One out of every six to seven men will develop prostate cancer in his lifetime1. Of those prostate cancer patients, about 25 to 30 per cent will present late or have a recurrence that is typically indicative of metastatic advanced disease, meaning the cancer has spread throughout the body and is virtually incurable. Such difficult cases have propelled Vancouver Prostate Centre (VPC) scientists Dr. Artem Cherkasov and Dr. Paul Rennie to combine their expertise in an effort to find molecules that may one day address the problem of prostate cancer drug resistance and disease recurrence. Their breakthrough research has been validated by a license agreement with pharmaceutical company Roche.
Prostate cancer growth is dependent on the interaction of androgens (i.e. testosterone and dihydrotestosterone) with the androgen receptor (AR) – a nuclear receptor found within cells that, when activated, controls the biological effects of androgens. AR signalling is the main driver of most progressive prostate cancers.

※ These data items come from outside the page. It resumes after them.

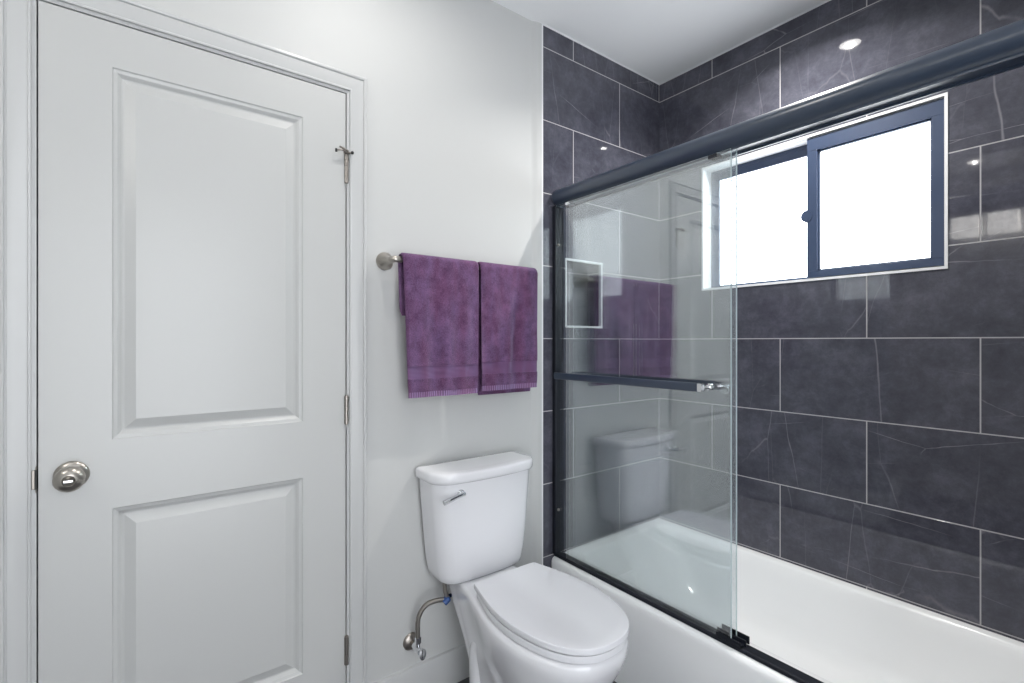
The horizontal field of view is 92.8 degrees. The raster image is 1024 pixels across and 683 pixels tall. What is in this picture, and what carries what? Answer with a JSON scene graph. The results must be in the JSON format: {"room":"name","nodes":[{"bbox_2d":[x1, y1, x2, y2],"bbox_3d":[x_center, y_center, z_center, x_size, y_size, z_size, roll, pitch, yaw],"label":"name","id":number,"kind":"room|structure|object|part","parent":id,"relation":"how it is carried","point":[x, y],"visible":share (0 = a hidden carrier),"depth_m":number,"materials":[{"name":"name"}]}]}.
{"room":"bathroom","nodes":[
{"label":"bathroom","id":0,"kind":"room"},
{"bbox_2d":[133,0,658,682],"bbox_3d":[-0.437,-0.038,1.679,3.171,2.556,0.132,0,0,-37],"label":"wall","id":1,"kind":"structure","parent":0,"point":[454,87],"depth_m":1.88,"materials":[{"name":"grey paint"}]},
{"bbox_2d":[0,0,366,682],"bbox_3d":[-0.841,0.222,1.377,0.728,2.036,0.125,0,0,-37],"label":"trim","id":2,"kind":"structure","parent":1,"relation":"attached to","point":[34,3],"depth_m":1.12,"materials":[{"name":"white wood"}]},
{"bbox_3d":[-1.100,0.316,1.125,0.009,0.060,0.034,0,0,-37],"label":"strike plate","id":3,"kind":"part","parent":2,"relation":"part of","materials":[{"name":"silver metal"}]},
{"bbox_2d":[38,0,353,682],"bbox_3d":[-0.788,0.222,1.325,0.725,2.011,0.104,0,0,-37],"label":"door","id":4,"kind":"structure","parent":1,"relation":"in","point":[193,401],"depth_m":1.29,"materials":[{"name":"white wood"}]},
{"bbox_3d":[-1.023,0.316,1.129,0.066,0.066,0.064,0,0,-37],"label":"knob","id":5,"kind":"part","parent":4,"relation":"part of","materials":[{"name":"silver metal"}]},
{"bbox_2d":[373,643,468,682],"bbox_3d":[-0.174,1.179,1.801,0.740,0.123,0.014,0,0,-37],"label":"baseboard","id":6,"kind":"structure","parent":1,"relation":"attached to","point":[451,665],"depth_m":1.73,"materials":[{"name":"white wood"}]},
{"bbox_2d":[403,583,451,659],"bbox_3d":[-0.285,0.937,1.666,0.144,0.244,0.094,0,0,-37],"label":"supply pipe","id":7,"kind":"object","parent":1,"relation":"attached to","point":[412,640],"visible":0.98,"depth_m":1.64,"materials":[{"name":"grey metal"}]},
{"bbox_2d":[376,252,538,274],"bbox_3d":[-0.158,-0.266,1.772,0.668,0.060,0.078,0,0,-37],"label":"towel bar","id":8,"kind":"object","parent":1,"relation":"attached to","point":[384,261],"visible":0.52,"depth_m":1.59,"materials":[{"name":"silver metal"}]},
{"bbox_3d":[-0.400,-0.266,1.590,0.062,0.060,0.078,0,0,-37],"label":"mounting post","id":9,"kind":"part","parent":8,"relation":"part of","materials":[{"name":"silver metal"}]},
{"bbox_2d":[398,253,478,397],"bbox_3d":[-0.242,-0.053,1.665,0.292,0.474,0.060,0,0,-37],"label":"hand towel","id":10,"kind":"object","parent":8,"relation":"hanging from","point":[439,296],"visible":1,"depth_m":1.65,"materials":[{"name":"purple fabric"}]},
{"bbox_2d":[477,262,537,394],"bbox_3d":[-0.013,-0.047,1.836,0.268,0.486,0.064,0,0,-37],"label":"hand towel","id":11,"kind":"object","parent":8,"relation":"hanging from","point":[507,329],"visible":0.97,"depth_m":1.81,"materials":[{"name":"purple fabric"}]},
{"bbox_2d":[542,24,542,564],"bbox_3d":[0.123,-0.038,2.026,0.007,2.556,0.014,0,0,-37],"label":"trim","id":12,"kind":"structure","parent":1,"relation":"attached to","point":[542,24],"depth_m":2.02,"materials":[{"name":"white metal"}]},
{"bbox_2d":[565,258,601,327],"bbox_3d":[0.318,-0.210,2.173,0.232,0.300,0.015,0,0,-37],"label":"trim","id":13,"kind":"structure","parent":1,"relation":"attached to","point":[566,259],"depth_m":2.19,"materials":[{"name":"white metal"}]},
{"bbox_2d":[457,677,616,682],"bbox_3d":[0.382,1.280,0.564,3.331,0.080,2.938,0,0,-37],"label":"floor","id":14,"kind":"structure","parent":0,"point":[466,680],"depth_m":1.78,"materials":[{"name":"tile"}]},
{"bbox_2d":[415,451,628,682],"bbox_3d":[0.048,0.834,1.524,0.429,0.812,0.704,0,0,-37],"label":"toilet","id":15,"kind":"object","parent":14,"relation":"on","point":[533,622],"visible":1,"depth_m":1.55,"materials":[{"name":"white ceramic"}]},
{"bbox_3d":[-0.186,0.504,1.579,0.091,0.035,0.029,0,0,-44],"label":"flush lever","id":16,"kind":"part","parent":15,"relation":"part of","materials":[{"name":"silver metal"}]},
{"bbox_3d":[-0.111,0.447,1.734,0.429,0.038,0.178,0,0,-37],"label":"tank lid","id":17,"kind":"part","parent":15,"relation":"part of","materials":[{"name":"white ceramic"}]},
{"bbox_3d":[-0.114,0.639,1.737,0.404,0.351,0.159,0,0,-37],"label":"tank","id":18,"kind":"part","parent":15,"relation":"part of","materials":[{"name":"white ceramic"}]},
{"bbox_3d":[0.054,1.024,1.519,0.354,0.431,0.673,0,0,-37],"label":"bowl","id":19,"kind":"part","parent":15,"relation":"part of","materials":[{"name":"white ceramic"}]},
{"bbox_3d":[0.119,0.773,1.433,0.332,0.020,0.473,0,0,-37],"label":"seat lid","id":20,"kind":"part","parent":15,"relation":"part of","materials":[{"name":"white plastic"}]},
{"bbox_3d":[0.121,0.796,1.430,0.331,0.019,0.457,0,0,-37],"label":"seat","id":21,"kind":"part","parent":15,"relation":"part of","materials":[{"name":"white plastic"}]},
{"bbox_2d":[551,518,1023,682],"bbox_3d":[0.918,1.071,1.668,0.742,0.339,1.518,0,0,-37],"label":"bathtub","id":22,"kind":"object","parent":14,"relation":"on","point":[829,629],"visible":0.8,"depth_m":1.76,"materials":[{"name":"white ceramic"}]},
{"bbox_2d":[552,19,1023,682],"bbox_3d":[0.641,0.132,1.458,0.116,1.544,1.518,0,0,-37],"label":"shower door frame","id":23,"kind":"structure","parent":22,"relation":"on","point":[999,50],"depth_m":1.43,"materials":[{"name":"blue"}]},
{"bbox_3d":[0.420,0.161,1.753,0.008,1.468,0.764,0,0,-37],"label":"glass panel","id":24,"kind":"part","parent":23,"relation":"part of","materials":[{"name":"grey"}]},
{"bbox_3d":[0.439,0.161,1.764,0.008,1.468,0.769,0,0,-37],"label":"glass panel","id":25,"kind":"part","parent":23,"relation":"part of","materials":[{"name":"grey"}]},
{"bbox_3d":[0.656,0.149,1.500,0.021,0.026,0.026,0,0,-37],"label":"knob","id":26,"kind":"part","parent":23,"relation":"part of","materials":[{"name":"silver metal"}]},
{"bbox_3d":[0.654,-0.604,1.468,0.084,0.072,1.518,0,0,-37],"label":"header rail","id":27,"kind":"part","parent":23,"relation":"part of","materials":[{"name":"blue"}]},
{"bbox_2d":[492,0,826,83],"bbox_3d":[0.382,-1.356,0.564,3.331,0.080,2.938,0,0,-37],"label":"ceiling","id":28,"kind":"structure","parent":0,"point":[659,40],"depth_m":2.02,"materials":[{"name":"white paint"}]},
{"bbox_2d":[659,0,1023,642],"bbox_3d":[1.254,-0.138,1.850,0.012,2.356,1.636,0,0,-37],"label":"wall","id":29,"kind":"structure","parent":0,"point":[880,418],"depth_m":1.78,"materials":[{"name":"tile"}]},
{"bbox_2d":[543,0,830,84],"bbox_3d":[0.901,-1.314,1.655,0.787,0.004,1.520,0,0,-37],"label":"trim","id":30,"kind":"structure","parent":29,"relation":"attached to","point":[827,0],"depth_m":2.16,"materials":[{"name":"white metal"}]},
{"bbox_3d":[1.624,-0.038,1.479,0.130,2.556,2.698,0,0,-37],"label":"wall","id":31,"kind":"structure","parent":0,"visible":0},
{"bbox_2d":[702,92,947,290],"bbox_3d":[1.213,-0.530,1.991,0.123,0.582,0.887,0,0,-37],"label":"window","id":32,"kind":"structure","parent":31,"relation":"in","point":[867,196],"depth_m":1.88,"materials":[{"name":"white metal"}]},
{"bbox_3d":[1.115,-0.530,2.155,0.030,0.554,0.465,0,0,-37],"label":"fixed sash","id":33,"kind":"part","parent":32,"relation":"part of","materials":[{"name":"blue"}]},
{"bbox_3d":[1.117,-0.511,2.149,0.006,0.512,0.427,0,0,-37],"label":"pane","id":34,"kind":"part","parent":32,"relation":"part of","materials":[{"name":"white"}]},
{"bbox_3d":[1.321,-0.530,1.794,0.042,0.554,0.418,0,0,-37],"label":"sliding sash","id":35,"kind":"part","parent":32,"relation":"part of","materials":[{"name":"blue"}]},
{"bbox_3d":[1.327,-0.517,1.796,0.006,0.484,0.358,0,0,-37],"label":"pane","id":36,"kind":"part","parent":32,"relation":"part of","materials":[{"name":"white"}]}
]}

“The scenario we see is a man whose cancer has reoccurred, who has been treated with conventional anti-hormone therapies, which then eventually fail, usually through mutations or through a variety of mechanisms,” explains Dr. Rennie, director of laboratory research at the VPC, which is a Vancouver Coastal Health Research Institute research centre. “Every other anti-androgen (receptor) drug binds to the exact same androgen-binding site – some drugs better than others through differences and properties, but when resistance arises in that region of the AR because it has mutated, they simply fail.”
Dr. Rennie and Dr. Cherkasov’s approach to the problem of drug resistance is unique in two key ways. First, the researchers targeted the location at which the AR actually binds to the DNA, and therefore the drug directly interferes with AR’s transcriptional function, unlike all previous anti-androgens binding to the androgen-binding site. Second, they were able to create a virtual model of the actual pocket in the DNA binding domain that has not been seen before. Having such a pocket allows them to attempt fitting chemicals into it. As a result, they are able to develop drugs with the potential to overcome resistance mechanisms seen with existing therapies.
“Our drugs target that DNA-binding domain site, which enables them to work even when the tumours have a form of the AR that’s now resistant to the conventional drugs,” says Dr. Rennie, who is also a professor in the Department of Urologic Sciences at the University of British Columbia.
“Our drugs target every potential form of AR that we’ve encountered.”
Dr. Cherkasov, a senior research scientist at the VPC and associate professor in the Department of Urologic Sciences at UBC, and his research team have developed a variety of mathematical modelling suites that enable them to model millions of potential small molecule structures to find those in virtual reality that may work against a particular target.
“We see where we’re going and then we develop very specific, precise, and accurate small molecules that will target the receptor in new ways, at new sites, and moreover, in the sites where the receptor is less likely to adapt to the attack,” says Dr. Cherkasov. “We have all kinds of approaches and computations to validate our predictions,” he adds. “And only when I’m very certain that the computer has given me a good answer, then we go out and make the potential drug.”
“We’re inventing new compounds that don’t even exist in nature. We bring them into existence in 3D virtual reality. We actually make them and test them and they work.”
Dr. Cherkasov and Dr. Rennie joined forces five years ago. Dr. Cherkasov handles modelling and Dr. Rennie is responsible for the biology side of their research. Dr. Cherkasov likens their combined efforts to a successful military offensive.
“It’s one thing to bombard a field brutally; it’s another to have a satellite image and use guided missiles to do so. Our approach is the latter,” he says. “I provide this satellite guidance for missiles and Dr. Rennie provides the ground support for the war on cancer. Our working together is truly mutually propelling and it’s a real synergy – that’s why we’re so successful.”
The research team’s licensing deal with Roche will provide them with the expertise and resources to chemically modify, improve upon, and test their drug leads. Their access to the VPC’s world-class models and lab technology, in addition to high throughput screening technologies, gene reading, and the field of computational lab discovery created by Dr. Cherkasov, have together contributed to their successes thus far.
“We are successful because of all of these things combined,” he says. “The technology matured enough at every front to be able to deliver this.”